A saw comprising a table, a pivot block fixed to a first surface of the table, a pivot member pivotally mounted with respect to the pivot block about a first axis, a saw assembly mounted on the pivot member and comprising a motor driven blade lying in a plane containing said first axis, the blade being adapted to move with respect to said pivot member in said plane to cut workpieces supported on said first surface of the table, characterised in that a bearing plate is disposed between said pivot block and pivot member and against which one of said pivot block and pivot member bear during pivoting of the pivot member with respect to the pivot block.
A saw as claimed in claim 1, in which the pivot block and pivot member are cast aluminum and the bearing plate is steel.

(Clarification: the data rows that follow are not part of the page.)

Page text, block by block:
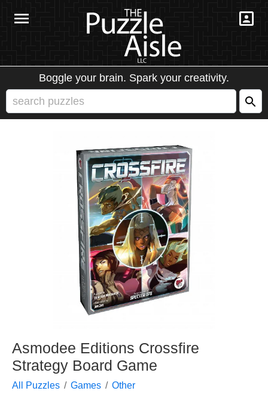
Boggle your brain. Spark your creativity.
Asmodee Editions Crossfire
Strategy Board Game
All Puzzles Games Other
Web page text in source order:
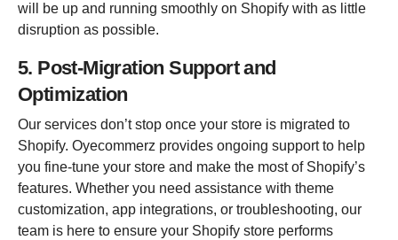
will be up and running smoothly on Shopify with as little
disruption as possible.
5. Post-Migration Support and
Optimization
Our services don’t stop once your store is migrated to
Shopify. Oyecommerz provides ongoing support to help
you fine-tune your store and make the most of Shopify’s
features. Whether you need assistance with theme
customization, app integrations, or troubleshooting, our
team is here to ensure your Shopify store performs
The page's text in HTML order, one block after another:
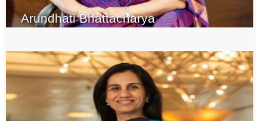
Arundhati Bhattacharya
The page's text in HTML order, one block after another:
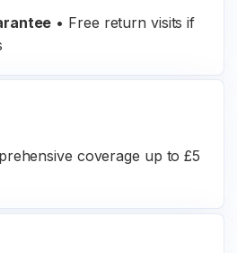
• Free return visits if
coverage up to £5
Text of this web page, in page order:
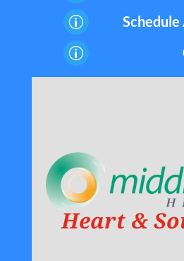
p
p
Heart &
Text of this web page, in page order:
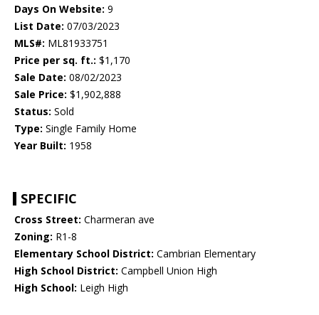
Days On Website: 9
List Date: 07/03/2023
MLS#: ML81933751
Price per sq. ft.: $1,170
Sale Date: 08/02/2023
Sale Price: $1,902,888
Status: Sold
Type: Single Family Home
Year Built: 1958
SPECIFIC
Cross Street: Charmeran ave
Zoning: R1-8
Elementary School District: Cambrian Elementary
High School District: Campbell Union High
High School: Leigh High
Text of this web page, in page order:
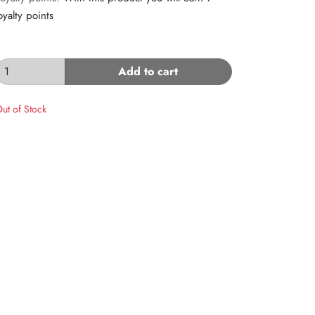
points
Add to cart
of Stock
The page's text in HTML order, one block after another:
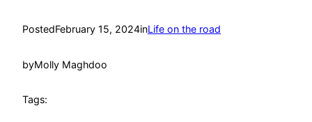
PostedFebruary 15, 2024inLife on the road
byMolly Maghdoo
Tags:
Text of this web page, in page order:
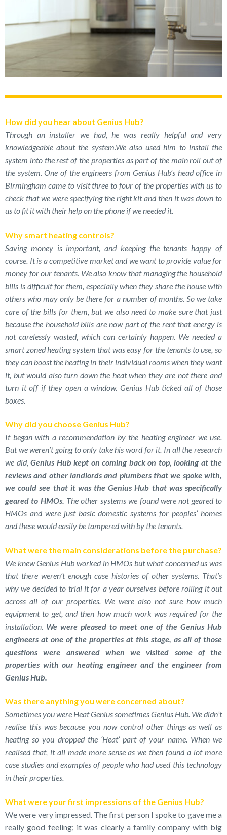
How did you hear about Genius Hub?
Through an installer we had, he was really helpful and very
knowledgeable about the system.We also used him to install the
system into the rest of the properties as part of the main roll out of
the system. One of the engineers from Genius Hub’s head office in
Birmingham came to visit three to four of the properties with us to
check that we were specifying the right kit and then it was down to
us to fit it with their help on the phone if we needed it.
Why smart heating controls?
Saving money is important, and keeping the tenants happy of
course. It is a competitive market and we want to provide value for
money for our tenants. We also know that managing the household
bills is difficult for them, especially when they share the house with
others who may only be there for a number of months. So we take
care of the bills for them, but we also need to make sure that just
because the household bills are now part of the rent that energy is
not carelessly wasted, which can certainly happen. We needed a
smart zoned heating system that was easy for the tenants to use, so
they can boost the heating in their individual rooms when they want
it, but would also turn down the heat when they are not there and
turn it off if they open a window. Genius Hub ticked all of those
boxes.
Why did you choose Genius Hub?
It began with a recommendation by the heating engineer we use.
But we weren’t going to only take his word for it. In all the research
we did, Genius Hub kept on coming back on top, looking at the
reviews and other landlords and plumbers that we spoke with,
we could see that it was the Genius Hub that was specifically
geared to HMOs. The other systems we found were not geared to
HMOs and were just basic domestic systems for peoples’ homes
and these would easily be tampered with by the tenants.
What were the main considerations before the purchase?
We knew Genius Hub worked in HMOs but what concerned us was
that there weren’t enough case histories of other systems. That’s
why we decided to trial it for a year ourselves before rolling it out
across all of our properties. We were also not sure how much
equipment to get, and then how much work was required for the
installation. We were pleased to meet one of the Genius Hub
engineers at one of the properties at this stage, as all of those
questions were answered when we visited some of the
properties with our heating engineer and the engineer from
Genius Hub.
Was there anything you were concerned about?
Sometimes you were Heat Genius sometimes Genius Hub. We didn’t
realise this was because you now control other things as well as
heating so you dropped the ‘Heat’ part of your name. When we
realised that, it all made more sense as we then found a lot more
case studies and examples of people who had used this technology
in their properties.
What were your first impressions of the Genius Hub?
We were very impressed. The first person I spoke to gave me a
really good feeling; it was clearly a family company with big
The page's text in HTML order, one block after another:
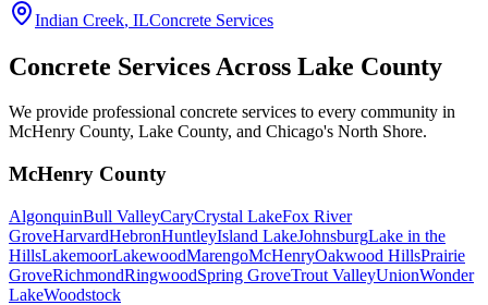
Indian Creek, ILConcrete Services
Concrete Services Across Lake County
We provide professional concrete services to every community in
McHenry County, Lake County, and Chicago's North Shore.
McHenry County
AlgonquinBull ValleyCaryCrystal LakeFox River
GroveHarvardHebronHuntleyIsland LakeJohnsburgLake in the
HillsLakemoorLakewoodMarengoMcHenryOakwood HillsPrairie
GroveRichmondRingwoodSpring GroveTrout ValleyUnionWonder
LakeWoodstock
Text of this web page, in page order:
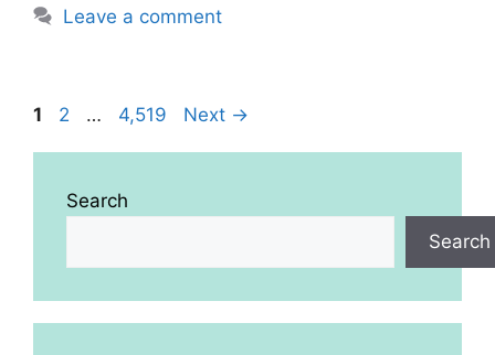
Leave a comment
Page
1 Page
2 … Page
4,519 Next →
Search
Search
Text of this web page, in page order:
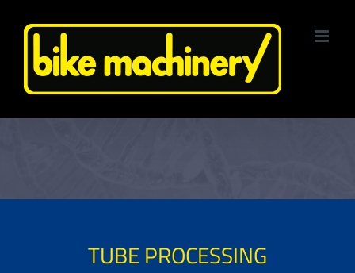
TUBE PROCESSING
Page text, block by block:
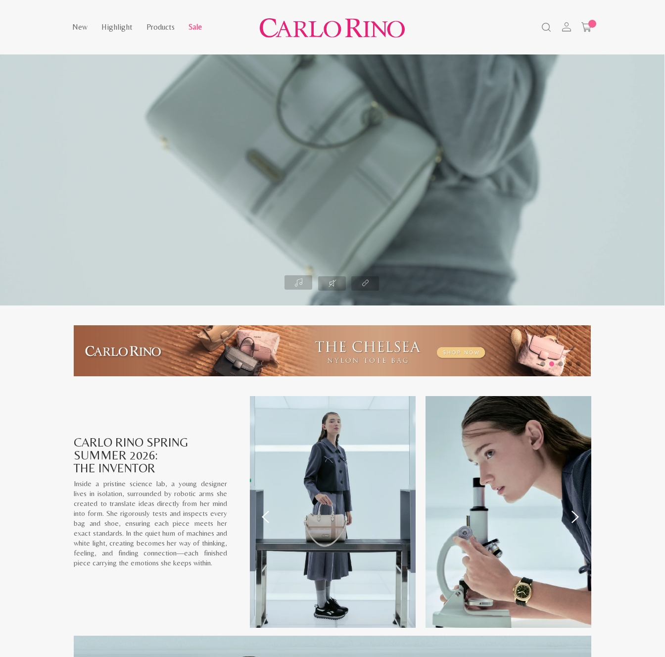
New Highlight Products Sale
CARLO RINO SPRING
SUMMER 2026:
THE INVENTOR
Inside a pristine science lab, a young designer
lives in isolation, surrounded by robotic arms she
created to translate ideas directly from her mind
into form. She rigorously tests and inspects every
bag and shoe, ensuring each piece meets her
exact standards. In the quiet hum of machines and
white light, creating becomes her way of thinking,
feeling, and finding connection—each finished
piece carrying the emotions she keeps within.
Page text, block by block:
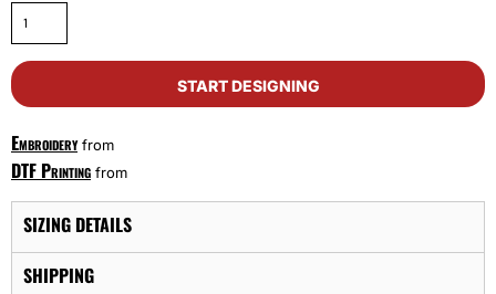
START DESIGNING
Embroideryfrom
DTF Printing from
SIZING DETAILS
SHIPPING
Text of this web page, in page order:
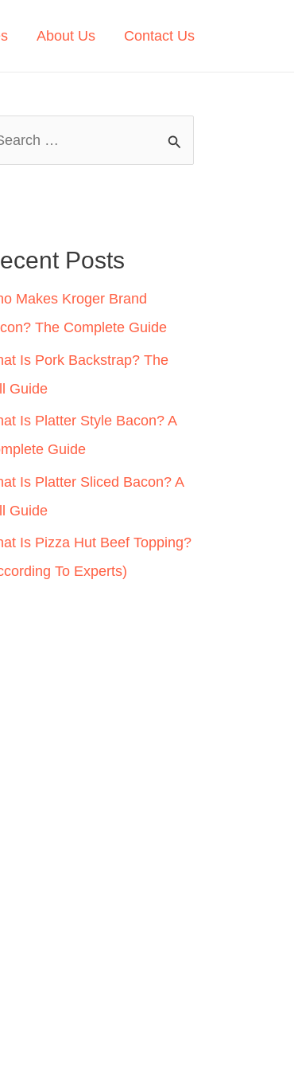
About Us Contact Us
Posts
Makes Kroger Brand
The Complete Guide
Is Pork Backstrap? The
Guide
Is Platter Style Bacon? A
Guide
Is Platter Sliced Bacon? A
Guide
Is Pizza Hut Beef Topping?
To Experts)
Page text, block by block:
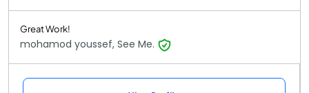
Great Work!
mohamod youssef, See Me.
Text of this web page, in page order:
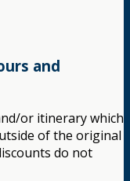
and
or itinerary which
of the original
do not
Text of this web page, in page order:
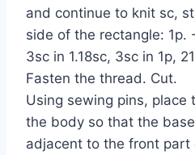
and continue to knit sc,
side of the rectangle: 1p.
3sc in 1.18sc, 3sc in 1p,
Fasten the thread. Cut.
Using sewing pins, place
the body so that the
adjacent to the front
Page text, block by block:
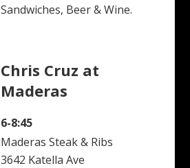
Sandwiches, Beer & Wine.
Chris Cruz at
Maderas
6-8:45
Maderas Steak & Ribs
3642 Katella Ave
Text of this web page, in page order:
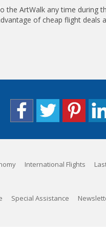
ArtWalk any time during
of cheap flight deals
International Flights
Special Assistance
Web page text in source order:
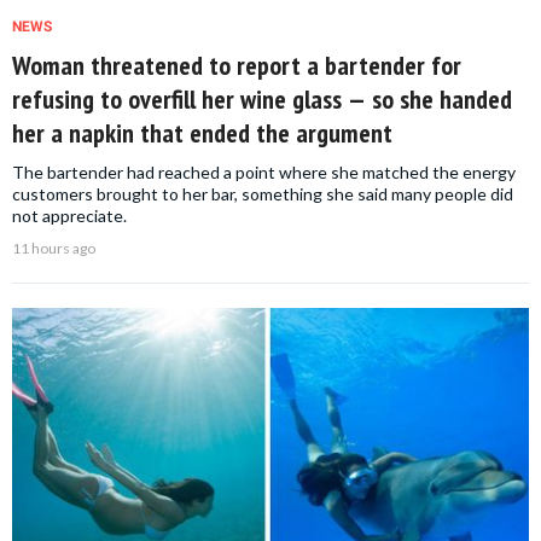
NEWS
Woman threatened to report a bartender for
refusing to overfill her wine glass — so she handed
her a napkin that ended the argument
The bartender had reached a point where she matched the energy
customers brought to her bar, something she said many people did
not appreciate.
11 hours ago
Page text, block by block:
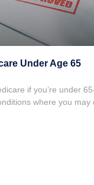
Under Age 65
if you’re under
where you may
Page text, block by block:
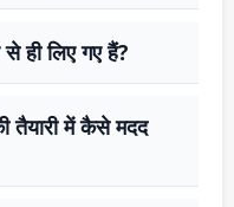
ही लिए गए हैं?
तैयारी में कैसे मदद
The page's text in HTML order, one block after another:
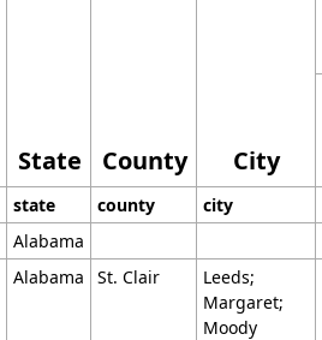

A saw as claimed in claim 1 or 2, in which the bearing plate further comprises an arcuate rack whose centre is said first axis and a pinion engages said rack and rotates through said engagement on pivoting of the pivot member with respect to the pivot block, a dial being operatively connected to said pinion to indicate the angle of pivot of said pivot member to said pivot block.
A saw as claimed in any preceding claim, in which said plate is fixed to the pivot block.
A saw as claimed in claims 3 and 4, in which said pinion is journalled in said pivot member.
A saw as claimed in any preceding claim, in which clamping means are provided to clamp said pivot block and pivot member together in a desired position.
A saw as claimed in claim 6, in which said clamping means comprises a pin received in one of said pivot member and pivot block passing through an arcuate slot in the other of said pivot member and pivot block.
A saw as claimed in claim 7 when dependent on claim 3, in which said pin is received in the pivot member and serves as the journal for said pinion, said arcuate slot being formed in the pivot block.
A saw as claimed in any preceding claim, in which index notches are formed on the periphery of said plate and a pawl member is disposed on one of the pivot member and pivot block to engage said notches in different selected pivot positions of the pivot member with respect to the pivot block so as to locate said pivot member and pivot block in one of said positions.
A saw as claimed in any preceding claim, in which said pivot member has a projection received in a groove in said table, the projection and groove having part substantially cylindrical engaging pivot surfaces whose axes coincide with said first axis.
A saw as claimed in claim 10 when dependent on claim 4, in which said projection has a second opposing part substantially cylindrical pivot surface, centred on said first axis, which bears against a corresponding surface of said plate.